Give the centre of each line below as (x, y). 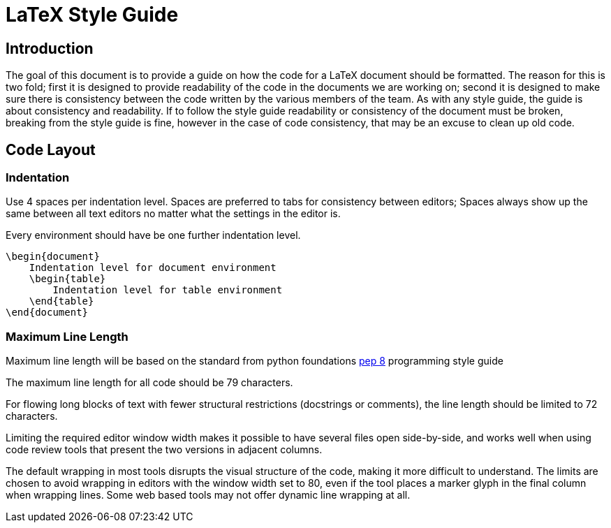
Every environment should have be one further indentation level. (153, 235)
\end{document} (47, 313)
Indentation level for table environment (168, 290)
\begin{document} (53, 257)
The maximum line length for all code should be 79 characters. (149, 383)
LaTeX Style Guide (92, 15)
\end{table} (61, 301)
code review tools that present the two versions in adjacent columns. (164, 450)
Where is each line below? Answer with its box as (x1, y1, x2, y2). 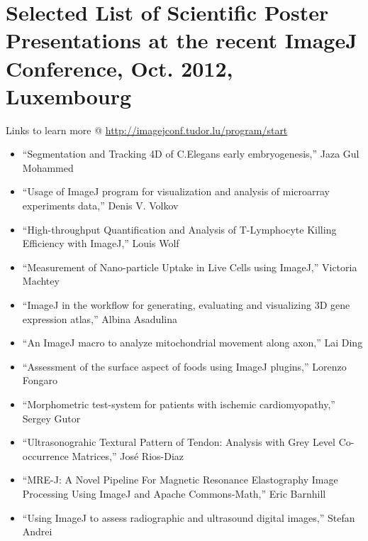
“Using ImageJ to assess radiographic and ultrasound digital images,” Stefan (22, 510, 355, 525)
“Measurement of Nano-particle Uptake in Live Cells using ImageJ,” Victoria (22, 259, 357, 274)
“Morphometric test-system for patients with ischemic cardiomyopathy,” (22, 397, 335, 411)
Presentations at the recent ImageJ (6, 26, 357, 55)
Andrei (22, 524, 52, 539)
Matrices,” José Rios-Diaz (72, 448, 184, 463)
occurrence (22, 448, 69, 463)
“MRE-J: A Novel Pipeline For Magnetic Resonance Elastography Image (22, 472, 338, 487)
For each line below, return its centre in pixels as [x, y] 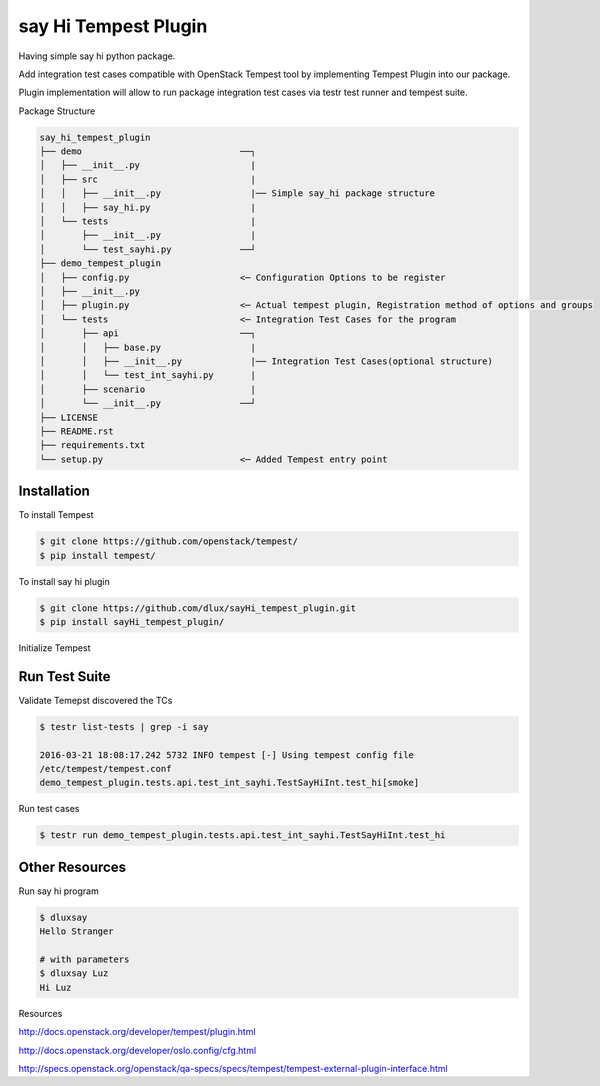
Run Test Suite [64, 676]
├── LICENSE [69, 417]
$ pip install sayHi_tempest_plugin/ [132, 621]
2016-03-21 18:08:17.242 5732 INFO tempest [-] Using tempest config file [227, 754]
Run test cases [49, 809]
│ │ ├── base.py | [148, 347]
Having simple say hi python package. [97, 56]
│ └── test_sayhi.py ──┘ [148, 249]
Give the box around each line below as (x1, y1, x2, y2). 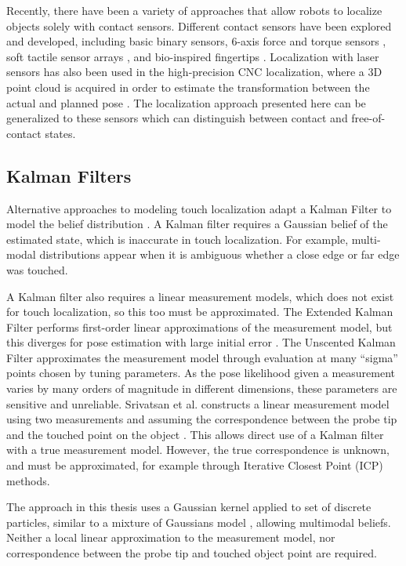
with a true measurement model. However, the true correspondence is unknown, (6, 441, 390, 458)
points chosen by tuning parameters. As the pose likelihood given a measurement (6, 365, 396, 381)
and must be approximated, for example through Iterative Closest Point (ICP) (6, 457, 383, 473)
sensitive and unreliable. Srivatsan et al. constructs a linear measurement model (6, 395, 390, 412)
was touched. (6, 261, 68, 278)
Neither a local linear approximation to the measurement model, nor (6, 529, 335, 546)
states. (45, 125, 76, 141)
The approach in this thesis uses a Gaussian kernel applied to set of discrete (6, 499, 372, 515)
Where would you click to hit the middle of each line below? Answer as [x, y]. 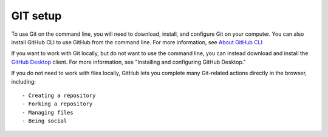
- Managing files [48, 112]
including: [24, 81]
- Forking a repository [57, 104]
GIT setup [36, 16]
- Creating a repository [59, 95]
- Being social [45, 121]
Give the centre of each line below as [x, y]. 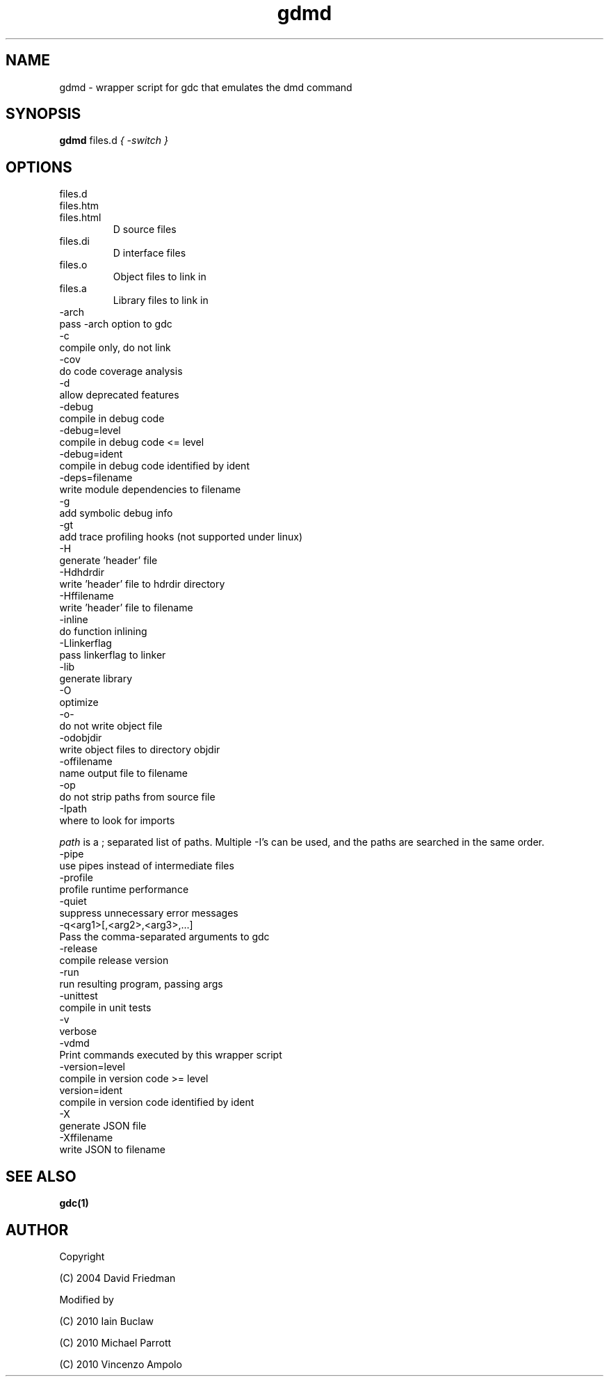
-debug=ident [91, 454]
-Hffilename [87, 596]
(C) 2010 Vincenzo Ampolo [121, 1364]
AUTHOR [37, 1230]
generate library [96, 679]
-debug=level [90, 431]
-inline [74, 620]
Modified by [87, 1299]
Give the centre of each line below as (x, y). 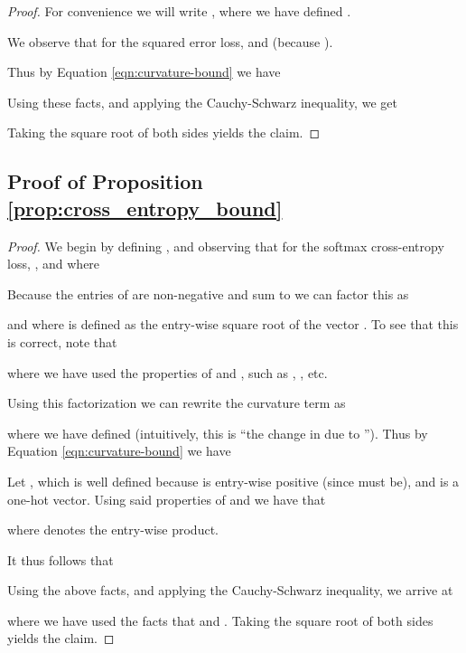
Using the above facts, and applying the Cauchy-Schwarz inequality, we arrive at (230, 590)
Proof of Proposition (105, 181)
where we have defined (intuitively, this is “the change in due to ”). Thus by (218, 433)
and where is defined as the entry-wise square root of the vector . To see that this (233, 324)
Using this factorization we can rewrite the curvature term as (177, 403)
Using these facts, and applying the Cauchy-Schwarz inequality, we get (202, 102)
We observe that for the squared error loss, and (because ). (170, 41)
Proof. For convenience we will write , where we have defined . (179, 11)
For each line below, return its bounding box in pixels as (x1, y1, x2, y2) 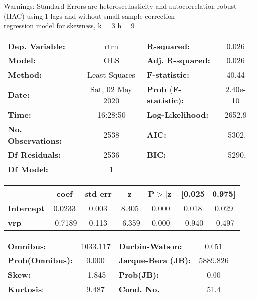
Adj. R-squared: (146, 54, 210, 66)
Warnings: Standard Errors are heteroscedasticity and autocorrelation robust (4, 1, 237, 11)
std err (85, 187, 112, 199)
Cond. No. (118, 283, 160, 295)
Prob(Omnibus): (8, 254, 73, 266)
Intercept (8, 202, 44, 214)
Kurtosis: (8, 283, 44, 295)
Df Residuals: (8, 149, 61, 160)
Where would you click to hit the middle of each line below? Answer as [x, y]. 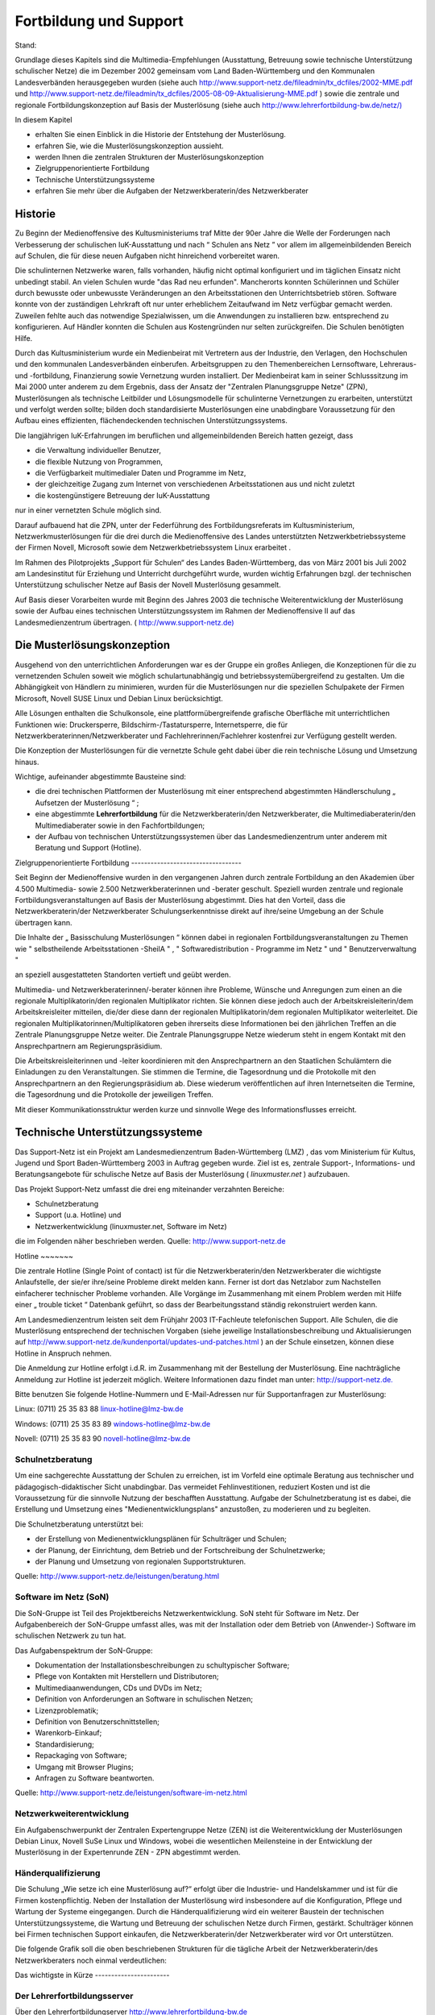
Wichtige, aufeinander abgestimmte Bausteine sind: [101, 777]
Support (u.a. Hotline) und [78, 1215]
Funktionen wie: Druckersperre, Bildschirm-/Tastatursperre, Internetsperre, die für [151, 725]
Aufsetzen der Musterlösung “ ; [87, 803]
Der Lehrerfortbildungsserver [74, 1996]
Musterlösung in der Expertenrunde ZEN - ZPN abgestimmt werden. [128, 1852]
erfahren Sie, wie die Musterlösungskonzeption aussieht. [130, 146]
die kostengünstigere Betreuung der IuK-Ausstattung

◇ ◇ ◇ ◇

▶ [Problem statement] Each line above that contains "have" counts once; report the total of such lines and nothing more.

▶ [Response to the task] 3